Exercise description:
Repeat the listing in full. Nothing may be added or left out.

┌──

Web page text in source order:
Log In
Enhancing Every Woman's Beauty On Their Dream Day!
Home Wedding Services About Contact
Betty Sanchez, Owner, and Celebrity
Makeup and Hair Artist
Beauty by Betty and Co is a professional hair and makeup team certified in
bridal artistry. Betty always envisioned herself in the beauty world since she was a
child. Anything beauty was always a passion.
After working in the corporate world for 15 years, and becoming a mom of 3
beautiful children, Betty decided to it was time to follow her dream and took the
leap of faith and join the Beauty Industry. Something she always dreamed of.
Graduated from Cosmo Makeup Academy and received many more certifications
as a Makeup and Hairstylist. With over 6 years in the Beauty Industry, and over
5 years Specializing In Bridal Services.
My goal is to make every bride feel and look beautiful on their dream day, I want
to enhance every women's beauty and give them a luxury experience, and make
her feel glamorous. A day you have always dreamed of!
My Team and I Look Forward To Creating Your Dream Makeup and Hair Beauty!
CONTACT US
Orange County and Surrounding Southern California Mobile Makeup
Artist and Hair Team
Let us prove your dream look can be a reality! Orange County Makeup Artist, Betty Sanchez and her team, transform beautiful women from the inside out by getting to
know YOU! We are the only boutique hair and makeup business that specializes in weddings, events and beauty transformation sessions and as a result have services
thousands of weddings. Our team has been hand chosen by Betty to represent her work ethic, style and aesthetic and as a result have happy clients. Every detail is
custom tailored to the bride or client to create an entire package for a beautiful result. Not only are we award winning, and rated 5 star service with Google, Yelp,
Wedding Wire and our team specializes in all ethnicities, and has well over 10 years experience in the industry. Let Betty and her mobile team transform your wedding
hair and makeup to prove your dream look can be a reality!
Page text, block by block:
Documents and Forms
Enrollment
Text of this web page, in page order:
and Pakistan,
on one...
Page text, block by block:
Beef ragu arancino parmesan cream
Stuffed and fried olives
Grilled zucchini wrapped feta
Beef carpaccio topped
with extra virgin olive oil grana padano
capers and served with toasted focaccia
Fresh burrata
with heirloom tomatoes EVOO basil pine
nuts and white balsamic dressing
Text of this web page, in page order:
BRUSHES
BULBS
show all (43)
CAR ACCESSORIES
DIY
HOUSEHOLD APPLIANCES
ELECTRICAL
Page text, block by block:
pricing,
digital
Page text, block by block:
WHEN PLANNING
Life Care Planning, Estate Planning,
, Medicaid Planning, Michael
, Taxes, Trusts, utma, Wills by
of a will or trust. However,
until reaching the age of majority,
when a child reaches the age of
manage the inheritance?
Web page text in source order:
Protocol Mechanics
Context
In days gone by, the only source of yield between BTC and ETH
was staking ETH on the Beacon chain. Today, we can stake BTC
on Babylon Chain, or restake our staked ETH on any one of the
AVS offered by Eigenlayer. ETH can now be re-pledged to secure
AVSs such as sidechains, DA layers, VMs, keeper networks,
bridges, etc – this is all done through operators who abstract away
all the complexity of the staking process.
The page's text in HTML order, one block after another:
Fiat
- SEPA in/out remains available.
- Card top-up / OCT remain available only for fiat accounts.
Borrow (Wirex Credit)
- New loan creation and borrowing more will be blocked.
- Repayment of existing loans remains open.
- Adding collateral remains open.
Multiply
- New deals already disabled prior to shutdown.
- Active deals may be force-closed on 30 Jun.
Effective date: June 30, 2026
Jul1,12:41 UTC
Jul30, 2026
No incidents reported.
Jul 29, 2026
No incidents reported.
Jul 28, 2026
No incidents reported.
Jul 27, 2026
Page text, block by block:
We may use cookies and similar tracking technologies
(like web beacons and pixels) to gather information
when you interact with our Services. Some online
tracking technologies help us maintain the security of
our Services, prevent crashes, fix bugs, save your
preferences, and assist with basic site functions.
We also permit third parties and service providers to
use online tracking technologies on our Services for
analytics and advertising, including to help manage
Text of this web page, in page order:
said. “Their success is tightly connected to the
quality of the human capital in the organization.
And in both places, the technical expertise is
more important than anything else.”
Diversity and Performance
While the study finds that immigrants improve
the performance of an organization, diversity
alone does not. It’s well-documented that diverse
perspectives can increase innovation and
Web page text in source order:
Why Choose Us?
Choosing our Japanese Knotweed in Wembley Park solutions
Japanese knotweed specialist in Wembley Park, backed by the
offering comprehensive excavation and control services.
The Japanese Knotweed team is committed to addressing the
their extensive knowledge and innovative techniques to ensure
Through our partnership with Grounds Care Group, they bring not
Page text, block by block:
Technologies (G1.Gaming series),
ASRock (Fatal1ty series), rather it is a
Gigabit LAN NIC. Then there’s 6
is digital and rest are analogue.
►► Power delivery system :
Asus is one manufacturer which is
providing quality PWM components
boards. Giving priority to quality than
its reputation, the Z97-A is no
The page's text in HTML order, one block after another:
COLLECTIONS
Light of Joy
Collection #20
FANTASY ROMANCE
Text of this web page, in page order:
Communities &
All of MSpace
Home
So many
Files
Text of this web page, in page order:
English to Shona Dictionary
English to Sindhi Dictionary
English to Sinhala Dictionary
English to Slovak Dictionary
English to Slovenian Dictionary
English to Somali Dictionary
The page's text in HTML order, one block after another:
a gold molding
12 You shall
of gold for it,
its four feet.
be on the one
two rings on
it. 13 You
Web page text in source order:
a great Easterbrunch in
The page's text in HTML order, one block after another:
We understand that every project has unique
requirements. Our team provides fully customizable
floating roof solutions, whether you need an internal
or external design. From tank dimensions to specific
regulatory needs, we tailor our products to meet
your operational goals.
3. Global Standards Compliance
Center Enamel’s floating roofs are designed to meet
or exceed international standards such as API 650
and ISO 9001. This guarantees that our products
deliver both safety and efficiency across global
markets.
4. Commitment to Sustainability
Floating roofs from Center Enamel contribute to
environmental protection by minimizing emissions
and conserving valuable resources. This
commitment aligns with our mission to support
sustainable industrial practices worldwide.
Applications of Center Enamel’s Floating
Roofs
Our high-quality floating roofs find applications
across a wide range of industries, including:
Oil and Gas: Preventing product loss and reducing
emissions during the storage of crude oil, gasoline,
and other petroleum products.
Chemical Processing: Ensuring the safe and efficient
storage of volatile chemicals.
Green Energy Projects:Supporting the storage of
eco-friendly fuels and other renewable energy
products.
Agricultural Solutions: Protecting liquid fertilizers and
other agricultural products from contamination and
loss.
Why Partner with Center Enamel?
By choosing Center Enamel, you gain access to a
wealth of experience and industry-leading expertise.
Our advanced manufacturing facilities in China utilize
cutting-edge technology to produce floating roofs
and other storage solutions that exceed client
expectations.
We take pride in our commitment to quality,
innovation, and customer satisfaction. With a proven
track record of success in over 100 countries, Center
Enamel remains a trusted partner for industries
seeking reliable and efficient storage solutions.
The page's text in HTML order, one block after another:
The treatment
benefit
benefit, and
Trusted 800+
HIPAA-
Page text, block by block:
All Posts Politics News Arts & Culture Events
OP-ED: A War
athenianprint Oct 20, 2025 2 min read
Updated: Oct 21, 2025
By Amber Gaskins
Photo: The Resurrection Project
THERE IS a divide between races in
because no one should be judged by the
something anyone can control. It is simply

└──

Output for this task:
Web page text in source order:
Log In
Enhancing Every Woman's Beauty On Their Dream Day!
Home Wedding Services About Contact
Betty Sanchez, Owner, and Celebrity
Makeup and Hair Artist
Beauty by Betty and Co is a professional hair and makeup team certified in
bridal artistry. Betty always envisioned herself in the beauty world since she was a
child. Anything beauty was always a passion.
After working in the corporate world for 15 years, and becoming a mom of 3
beautiful children, Betty decided to it was time to follow her dream and took the
leap of faith and join the Beauty Industry. Something she always dreamed of.
Graduated from Cosmo Makeup Academy and received many more certifications
as a Makeup and Hairstylist. With over 6 years in the Beauty Industry, and over
5 years Specializing In Bridal Services.
My goal is to make every bride feel and look beautiful on their dream day, I want
to enhance every women's beauty and give them a luxury experience, and make
her feel glamorous. A day you have always dreamed of!
My Team and I Look Forward To Creating Your Dream Makeup and Hair Beauty!
CONTACT US
Orange County and Surrounding Southern California Mobile Makeup
Artist and Hair Team
Let us prove your dream look can be a reality! Orange County Makeup Artist, Betty Sanchez and her team, transform beautiful women from the inside out by getting to
know YOU! We are the only boutique hair and makeup business that specializes in weddings, events and beauty transformation sessions and as a result have services
thousands of weddings. Our team has been hand chosen by Betty to represent her work ethic, style and aesthetic and as a result have happy clients. Every detail is
custom tailored to the bride or client to create an entire package for a beautiful result. Not only are we award winning, and rated 5 star service with Google, Yelp,
Wedding Wire and our team specializes in all ethnicities, and has well over 10 years experience in the industry. Let Betty and her mobile team transform your wedding
hair and makeup to prove your dream look can be a reality!
Page text, block by block:
Documents and Forms
Enrollment
Text of this web page, in page order:
and Pakistan,
on one...
Page text, block by block:
Beef ragu arancino parmesan cream
Stuffed and fried olives
Grilled zucchini wrapped feta
Beef carpaccio topped
with extra virgin olive oil grana padano
capers and served with toasted focaccia
Fresh burrata
with heirloom tomatoes EVOO basil pine
nuts and white balsamic dressing
Text of this web page, in page order:
BRUSHES
BULBS
show all (43)
CAR ACCESSORIES
DIY
HOUSEHOLD APPLIANCES
ELECTRICAL
Page text, block by block:
pricing,
digital
Page text, block by block:
WHEN PLANNING
Life Care Planning, Estate Planning,
, Medicaid Planning, Michael
, Taxes, Trusts, utma, Wills by
of a will or trust. However,
until reaching the age of majority,
when a child reaches the age of
manage the inheritance?
Web page text in source order:
Protocol Mechanics
Context
In days gone by, the only source of yield between BTC and ETH
was staking ETH on the Beacon chain. Today, we can stake BTC
on Babylon Chain, or restake our staked ETH on any one of the
AVS offered by Eigenlayer. ETH can now be re-pledged to secure
AVSs such as sidechains, DA layers, VMs, keeper networks,
bridges, etc – this is all done through operators who abstract away
all the complexity of the staking process.
The page's text in HTML order, one block after another:
Fiat
- SEPA in/out remains available.
- Card top-up / OCT remain available only for fiat accounts.
Borrow (Wirex Credit)
- New loan creation and borrowing more will be blocked.
- Repayment of existing loans remains open.
- Adding collateral remains open.
Multiply
- New deals already disabled prior to shutdown.
- Active deals may be force-closed on 30 Jun.
Effective date: June 30, 2026
Jul1,12:41 UTC
Jul30, 2026
No incidents reported.
Jul 29, 2026
No incidents reported.
Jul 28, 2026
No incidents reported.
Jul 27, 2026
Page text, block by block:
We may use cookies and similar tracking technologies
(like web beacons and pixels) to gather information
when you interact with our Services. Some online
tracking technologies help us maintain the security of
our Services, prevent crashes, fix bugs, save your
preferences, and assist with basic site functions.
We also permit third parties and service providers to
use online tracking technologies on our Services for
analytics and advertising, including to help manage
Text of this web page, in page order:
said. “Their success is tightly connected to the
quality of the human capital in the organization.
And in both places, the technical expertise is
more important than anything else.”
Diversity and Performance
While the study finds that immigrants improve
the performance of an organization, diversity
alone does not. It’s well-documented that diverse
perspectives can increase innovation and
Web page text in source order:
Why Choose Us?
Choosing our Japanese Knotweed in Wembley Park solutions
Japanese knotweed specialist in Wembley Park, backed by the
offering comprehensive excavation and control services.
The Japanese Knotweed team is committed to addressing the
their extensive knowledge and innovative techniques to ensure
Through our partnership with Grounds Care Group, they bring not
Page text, block by block:
Technologies (G1.Gaming series),
ASRock (Fatal1ty series), rather it is a
Gigabit LAN NIC. Then there’s 6
is digital and rest are analogue.
►► Power delivery system :
Asus is one manufacturer which is
providing quality PWM components
boards. Giving priority to quality than
its reputation, the Z97-A is no
The page's text in HTML order, one block after another:
COLLECTIONS
Light of Joy
Collection #20
FANTASY ROMANCE
Text of this web page, in page order:
Communities &
All of MSpace
Home
So many
Files
Text of this web page, in page order:
English to Shona Dictionary
English to Sindhi Dictionary
English to Sinhala Dictionary
English to Slovak Dictionary
English to Slovenian Dictionary
English to Somali Dictionary
The page's text in HTML order, one block after another:
a gold molding
12 You shall
of gold for it,
its four feet.
be on the one
two rings on
it. 13 You
Web page text in source order:
a great Easterbrunch in
The page's text in HTML order, one block after another:
We understand that every project has unique
requirements. Our team provides fully customizable
floating roof solutions, whether you need an internal
or external design. From tank dimensions to specific
regulatory needs, we tailor our products to meet
your operational goals.
3. Global Standards Compliance
Center Enamel’s floating roofs are designed to meet
or exceed international standards such as API 650
and ISO 9001. This guarantees that our products
deliver both safety and efficiency across global
markets.
4. Commitment to Sustainability
Floating roofs from Center Enamel contribute to
environmental protection by minimizing emissions
and conserving valuable resources. This
commitment aligns with our mission to support
sustainable industrial practices worldwide.
Applications of Center Enamel’s Floating
Roofs
Our high-quality floating roofs find applications
across a wide range of industries, including:
Oil and Gas: Preventing product loss and reducing
emissions during the storage of crude oil, gasoline,
and other petroleum products.
Chemical Processing: Ensuring the safe and efficient
storage of volatile chemicals.
Green Energy Projects:Supporting the storage of
eco-friendly fuels and other renewable energy
products.
Agricultural Solutions: Protecting liquid fertilizers and
other agricultural products from contamination and
loss.
Why Partner with Center Enamel?
By choosing Center Enamel, you gain access to a
wealth of experience and industry-leading expertise.
Our advanced manufacturing facilities in China utilize
cutting-edge technology to produce floating roofs
and other storage solutions that exceed client
expectations.
We take pride in our commitment to quality,
innovation, and customer satisfaction. With a proven
track record of success in over 100 countries, Center
Enamel remains a trusted partner for industries
seeking reliable and efficient storage solutions.
The page's text in HTML order, one block after another:
The treatment
benefit
benefit, and
Trusted 800+
HIPAA-
Page text, block by block:
All Posts Politics News Arts & Culture Events
OP-ED: A War
athenianprint Oct 20, 2025 2 min read
Updated: Oct 21, 2025
By Amber Gaskins
Photo: The Resurrection Project
THERE IS a divide between races in
because no one should be judged by the
something anyone can control. It is simply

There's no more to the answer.